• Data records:
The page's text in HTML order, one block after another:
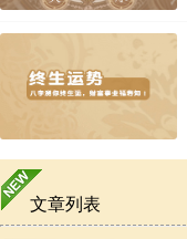
文章列表
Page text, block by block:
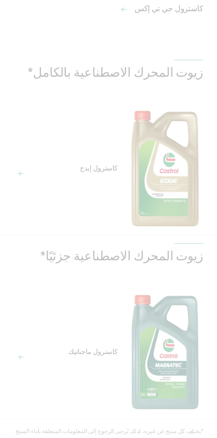
كاسترول جي تي إكس
زيوت المحرك الاصطناعية بالكامل*
كاسترول إيدج
زيوت المحرك الاصطناعية جزئيًا*
كاسترول ماجناتيك
*يختلف كل منتج عن غيره، لذلك يُرجى الرجوع إلى المعلومات المتعلقة بأداء المنتج

• What to work on: Copy out the lines above in full and unaltered, apart from the pictures.

• Output for this task:
The page's text in HTML order, one block after another:
文章列表
Page text, block by block:
كاسترول جي تي إكس
زيوت المحرك الاصطناعية بالكامل*
كاسترول إيدج
زيوت المحرك الاصطناعية جزئيًا*
كاسترول ماجناتيك
*يختلف كل منتج عن غيره، لذلك يُرجى الرجوع إلى المعلومات المتعلقة بأداء المنتج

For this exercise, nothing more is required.